'Anchor word not in word column labels provided to CorEx:

gregversteeg / corex_topic

Hierarchical unsupervised and semi-supervised topic models for sparse count data with CorEx

Apache License 2.0

627 stars 120 forks source link

'Anchor word not in word column labels provided to CorEx: #23

Closed srujana-tak closed 5 years ago

srujana-tak commented 5 years ago

How to skip if anchor words not in topic and still produce results for those words available

ryanjgallagher commented 5 years ago

Hi Srujana,

Would you be able to clarify what your question? Are you anchoring words to your topic model?

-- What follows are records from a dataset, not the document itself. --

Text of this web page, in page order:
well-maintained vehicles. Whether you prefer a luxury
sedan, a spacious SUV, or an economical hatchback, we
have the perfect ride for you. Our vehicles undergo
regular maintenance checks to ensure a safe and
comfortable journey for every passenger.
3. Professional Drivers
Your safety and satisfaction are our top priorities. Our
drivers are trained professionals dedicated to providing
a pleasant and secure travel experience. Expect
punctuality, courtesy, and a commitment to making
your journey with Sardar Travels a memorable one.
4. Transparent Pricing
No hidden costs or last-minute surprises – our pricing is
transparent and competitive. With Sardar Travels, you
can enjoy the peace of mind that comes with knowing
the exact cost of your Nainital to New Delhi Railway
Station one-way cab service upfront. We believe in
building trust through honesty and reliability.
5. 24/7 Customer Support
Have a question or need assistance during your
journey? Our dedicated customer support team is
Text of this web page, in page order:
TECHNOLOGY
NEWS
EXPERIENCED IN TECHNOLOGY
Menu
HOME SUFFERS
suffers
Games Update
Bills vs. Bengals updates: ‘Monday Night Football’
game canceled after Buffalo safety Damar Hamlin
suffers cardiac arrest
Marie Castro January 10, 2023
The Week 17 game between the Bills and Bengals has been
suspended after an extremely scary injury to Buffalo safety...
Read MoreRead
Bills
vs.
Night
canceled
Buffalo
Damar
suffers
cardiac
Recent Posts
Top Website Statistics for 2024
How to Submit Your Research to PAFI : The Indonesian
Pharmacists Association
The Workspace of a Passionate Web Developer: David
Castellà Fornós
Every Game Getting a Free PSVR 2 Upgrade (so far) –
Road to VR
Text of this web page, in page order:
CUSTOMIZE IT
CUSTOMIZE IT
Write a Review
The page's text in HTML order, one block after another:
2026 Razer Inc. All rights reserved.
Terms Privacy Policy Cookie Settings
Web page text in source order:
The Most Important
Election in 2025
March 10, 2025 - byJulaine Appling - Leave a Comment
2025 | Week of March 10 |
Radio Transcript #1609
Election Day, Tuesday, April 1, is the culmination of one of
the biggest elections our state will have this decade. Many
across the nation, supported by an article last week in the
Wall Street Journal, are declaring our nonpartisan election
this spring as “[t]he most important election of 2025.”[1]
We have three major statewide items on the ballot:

And what words and results do you want to see results for?

srujana-tak commented 5 years ago

I am using anchor words like this topic_model.fit(X, words=words, anchors=[['dog','cat','animal'], ['home','interior', 'furniture'], ['beauty', 'cosmetic'], anchor_strength=3)]

If I want to fit this model (with same parameters) for a new data (X) and if it doesn't have a word 'cosmetic' then I am getting error 'Anchor word not in word column labels provided to CorEx:' I want same topics for new dataset but it is hard to change anchor words every time I fit the model

Is it that anchor words must be present in the data we provide?

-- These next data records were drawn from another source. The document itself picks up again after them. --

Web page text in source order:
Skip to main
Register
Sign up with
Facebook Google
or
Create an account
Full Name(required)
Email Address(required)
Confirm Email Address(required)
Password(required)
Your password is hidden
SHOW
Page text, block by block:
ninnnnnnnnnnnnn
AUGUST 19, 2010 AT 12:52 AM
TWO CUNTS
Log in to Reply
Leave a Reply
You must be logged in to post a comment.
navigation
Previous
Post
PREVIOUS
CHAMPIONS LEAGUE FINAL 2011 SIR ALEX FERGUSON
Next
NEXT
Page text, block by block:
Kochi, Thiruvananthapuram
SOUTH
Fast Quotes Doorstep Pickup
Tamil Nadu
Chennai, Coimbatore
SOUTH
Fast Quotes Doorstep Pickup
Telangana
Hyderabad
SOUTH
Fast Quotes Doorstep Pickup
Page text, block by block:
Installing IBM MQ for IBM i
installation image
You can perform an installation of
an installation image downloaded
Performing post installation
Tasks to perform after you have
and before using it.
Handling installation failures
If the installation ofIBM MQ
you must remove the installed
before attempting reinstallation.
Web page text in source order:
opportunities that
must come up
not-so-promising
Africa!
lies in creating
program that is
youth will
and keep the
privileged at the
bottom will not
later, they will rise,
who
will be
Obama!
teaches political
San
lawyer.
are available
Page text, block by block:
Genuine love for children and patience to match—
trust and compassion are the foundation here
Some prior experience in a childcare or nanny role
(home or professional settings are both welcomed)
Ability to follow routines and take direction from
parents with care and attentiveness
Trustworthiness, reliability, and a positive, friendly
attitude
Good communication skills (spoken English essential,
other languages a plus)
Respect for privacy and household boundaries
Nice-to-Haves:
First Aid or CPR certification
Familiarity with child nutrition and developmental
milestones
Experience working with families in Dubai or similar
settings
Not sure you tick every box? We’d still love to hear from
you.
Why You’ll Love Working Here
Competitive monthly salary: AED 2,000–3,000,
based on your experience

ryanjgallagher commented 5 years ago

Yes, right now the code is structured such that the anchor words must be present in the data that is provided. This is to help alert the user that the words they are trying to anchor cannot be anchored.

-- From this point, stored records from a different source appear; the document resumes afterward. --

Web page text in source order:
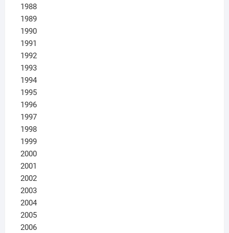
1988
1989
1990
1991
1992
1993
1994
1995
1996
1997
1998
1999
2000
2001
2002
2003
2004
2005
2006
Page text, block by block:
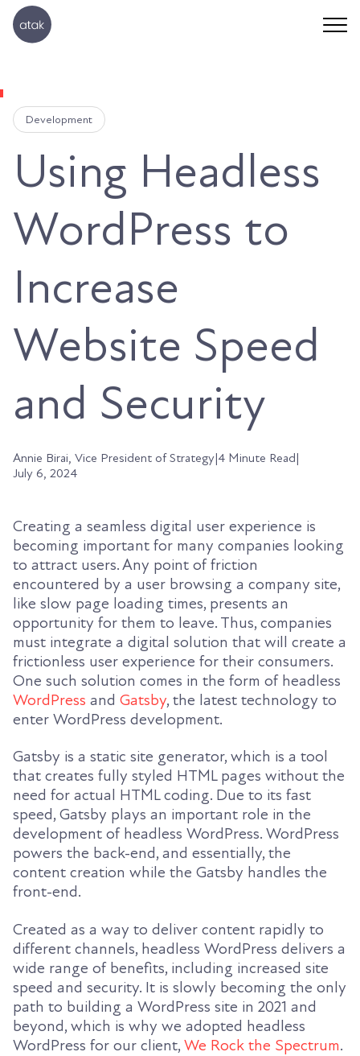
Development
Using Headless
WordPress to
Increase
Website Speed
and Security
Annie Birai, Vice President of Strategy|4 Minute Read|
July 6, 2024
Creating a seamless digital user experience is
becoming important for many companies looking
to attract users. Any point of friction
encountered by a user browsing a company site,
like slow page loading times, presents an
opportunity for them to leave. Thus, companies
must integrate a digital solution that will create a
frictionless user experience for their consumers.
One such solution comes in the form of headless
WordPress and Gatsby, the latest technology to
enter WordPress development.
Gatsby is a static site generator, which is a tool
that creates fully styled HTML pages without the
need for actual HTML coding. Due to its fast
speed, Gatsby plays an important role in the
development of headless WordPress. WordPress
powers the back-end, and essentially, the
content creation while the Gatsby handles the
front-end.
Created as a way to deliver content rapidly to
different channels, headless WordPress delivers a
wide range of benefits, including increased site
speed and security. It is slowly becoming the only
path to building a WordPress site in 2021 and
beyond, which is why we adopted headless
WordPress for our client, We Rock the Spectrum.
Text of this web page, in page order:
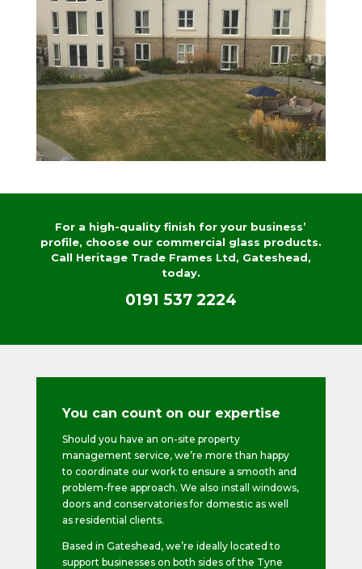
For a high-quality finish for your business’
profile, choose our commercial glass products.
Call Heritage Trade Frames Ltd, Gateshead,
today.
0191 537 2224
You can count on our expertise
Should you have an on-site property
management service, we’re more than happy
to coordinate our work to ensure a smooth and
problem-free approach. We also install windows,
doors and conservatories for domestic as well
as residential clients.
Based in Gateshead, we’re ideally located to
support businesses on both sides of the Tyne
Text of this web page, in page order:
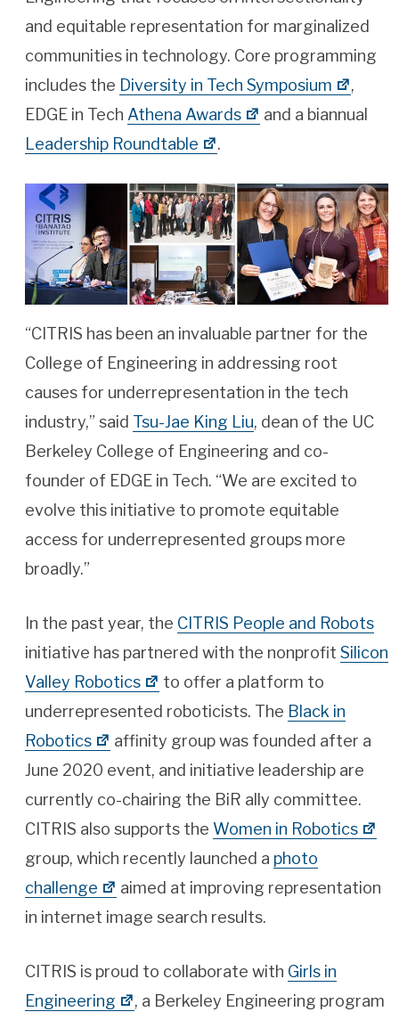
and equitable representation for marginalized
communities in technology. Core programming
includes the Diversity in Tech Symposium
,
EDGE in Tech Athena Awards
and a biannual
Leadership Roundtable
.
“CITRIS has been an invaluable partner for the
College of Engineering in addressing root
causes for underrepresentation in the tech
industry,” said Tsu-Jae King Liu, dean of the UC
Berkeley College of Engineering and co-
founder of EDGE in Tech. “We are excited to
evolve this initiative to promote equitable
access for underrepresented groups more
broadly.”
In the past year, the CITRIS People and Robots
initiative has partnered with the nonprofit Silicon
Valley Robotics
to offer a platform to
underrepresented roboticists. The Black in
Robotics
affinity group was founded after a
June 2020 event, and initiative leadership are
currently co-chairing the BiR ally committee.
CITRIS also supports the Women in Robotics
group, which recently launched a photo
challenge
aimed at improving representation
in internet image search results.
CITRIS is proud to collaborate with Girls in
Engineering
, a Berkeley Engineering program
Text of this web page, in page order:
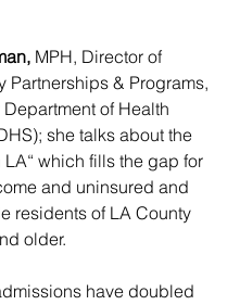
MPH, Director of
Partnerships & Programs,
of Health
she talks about the
LA“ which fills the gap for
and uninsured and
residents of LA County
older.
have doubled
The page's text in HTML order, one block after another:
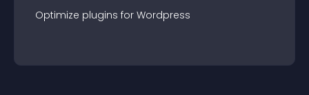
Optimize plugins for Wordpress

@gregversteeg, do you think this should raise a warning instead? The error that's thrown is here, in preprocessing the anchors.

srujana-tak commented 5 years ago

Yes, a warning would do the job and still produce the results with words that can be anchored. Thanks!!

ryanjgallagher commented 5 years ago

Thanks for your patience @srujana-tak. I've made the update so that CorEx throws a warning instead of an error if the anchor is not in the vocabulary. Let me know if you have any further issues.

I've also updated CorEx on pip, so if you installed it via pip then you should be able to update it using pip install corextopic --upgrade

srujana-tak commented 5 years ago

Thank you!